**Data records**
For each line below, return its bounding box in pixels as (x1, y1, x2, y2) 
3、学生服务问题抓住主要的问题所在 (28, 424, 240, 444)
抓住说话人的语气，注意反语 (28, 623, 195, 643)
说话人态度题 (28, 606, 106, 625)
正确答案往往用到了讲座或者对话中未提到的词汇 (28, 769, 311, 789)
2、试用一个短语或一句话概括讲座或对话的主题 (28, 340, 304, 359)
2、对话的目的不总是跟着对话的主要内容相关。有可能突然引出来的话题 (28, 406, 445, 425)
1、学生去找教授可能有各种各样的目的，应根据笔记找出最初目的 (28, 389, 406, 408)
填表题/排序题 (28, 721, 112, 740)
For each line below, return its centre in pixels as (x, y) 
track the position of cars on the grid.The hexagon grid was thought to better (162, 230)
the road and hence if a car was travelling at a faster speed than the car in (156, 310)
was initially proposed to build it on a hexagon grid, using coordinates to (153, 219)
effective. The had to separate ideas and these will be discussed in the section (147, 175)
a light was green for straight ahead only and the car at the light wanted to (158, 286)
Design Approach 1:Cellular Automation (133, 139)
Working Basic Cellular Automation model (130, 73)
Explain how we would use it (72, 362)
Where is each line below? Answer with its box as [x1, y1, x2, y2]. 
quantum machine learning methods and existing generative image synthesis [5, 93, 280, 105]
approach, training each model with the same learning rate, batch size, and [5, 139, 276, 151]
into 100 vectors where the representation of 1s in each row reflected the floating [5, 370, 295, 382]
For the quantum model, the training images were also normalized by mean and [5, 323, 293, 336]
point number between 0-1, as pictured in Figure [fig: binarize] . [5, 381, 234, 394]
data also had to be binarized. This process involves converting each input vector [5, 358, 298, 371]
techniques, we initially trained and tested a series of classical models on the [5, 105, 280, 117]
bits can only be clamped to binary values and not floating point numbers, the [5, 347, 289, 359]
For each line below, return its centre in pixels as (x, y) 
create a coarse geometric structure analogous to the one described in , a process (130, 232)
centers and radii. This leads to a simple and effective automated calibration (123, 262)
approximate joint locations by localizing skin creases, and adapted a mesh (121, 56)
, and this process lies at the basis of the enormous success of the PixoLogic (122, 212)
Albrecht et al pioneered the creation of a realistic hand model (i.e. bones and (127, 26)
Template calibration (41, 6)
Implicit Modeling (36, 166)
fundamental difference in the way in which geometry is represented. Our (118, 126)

**Task brief**
Transcribe the material so that every line matches the original exactly.

**Result for this exercise**
For each line below, return its bounding box in pixels as (x1, y1, x2, y2) 
3、学生服务问题抓住主要的问题所在 (28, 424, 240, 444)
抓住说话人的语气，注意反语 (28, 623, 195, 643)
说话人态度题 (28, 606, 106, 625)
正确答案往往用到了讲座或者对话中未提到的词汇 (28, 769, 311, 789)
2、试用一个短语或一句话概括讲座或对话的主题 (28, 340, 304, 359)
2、对话的目的不总是跟着对话的主要内容相关。有可能突然引出来的话题 (28, 406, 445, 425)
1、学生去找教授可能有各种各样的目的，应根据笔记找出最初目的 (28, 389, 406, 408)
填表题/排序题 (28, 721, 112, 740)
For each line below, return its centre in pixels as (x, y) 
track the position of cars on the grid.The hexagon grid was thought to better (162, 230)
the road and hence if a car was travelling at a faster speed than the car in (156, 310)
was initially proposed to build it on a hexagon grid, using coordinates to (153, 219)
effective. The had to separate ideas and these will be discussed in the section (147, 175)
a light was green for straight ahead only and the car at the light wanted to (158, 286)
Design Approach 1:Cellular Automation (133, 139)
Working Basic Cellular Automation model (130, 73)
Explain how we would use it (72, 362)
Where is each line below? Answer with its box as [x1, y1, x2, y2]. 
quantum machine learning methods and existing generative image synthesis [5, 93, 280, 105]
approach, training each model with the same learning rate, batch size, and [5, 139, 276, 151]
into 100 vectors where the representation of 1s in each row reflected the floating [5, 370, 295, 382]
For the quantum model, the training images were also normalized by mean and [5, 323, 293, 336]
point number between 0-1, as pictured in Figure [fig: binarize] . [5, 381, 234, 394]
data also had to be binarized. This process involves converting each input vector [5, 358, 298, 371]
techniques, we initially trained and tested a series of classical models on the [5, 105, 280, 117]
bits can only be clamped to binary values and not floating point numbers, the [5, 347, 289, 359]
For each line below, return its centre in pixels as (x, y) 
create a coarse geometric structure analogous to the one described in , a process (130, 232)
centers and radii. This leads to a simple and effective automated calibration (123, 262)
approximate joint locations by localizing skin creases, and adapted a mesh (121, 56)
, and this process lies at the basis of the enormous success of the PixoLogic (122, 212)
Albrecht et al pioneered the creation of a realistic hand model (i.e. bones and (127, 26)
Template calibration (41, 6)
Implicit Modeling (36, 166)
fundamental difference in the way in which geometry is represented. Our (118, 126)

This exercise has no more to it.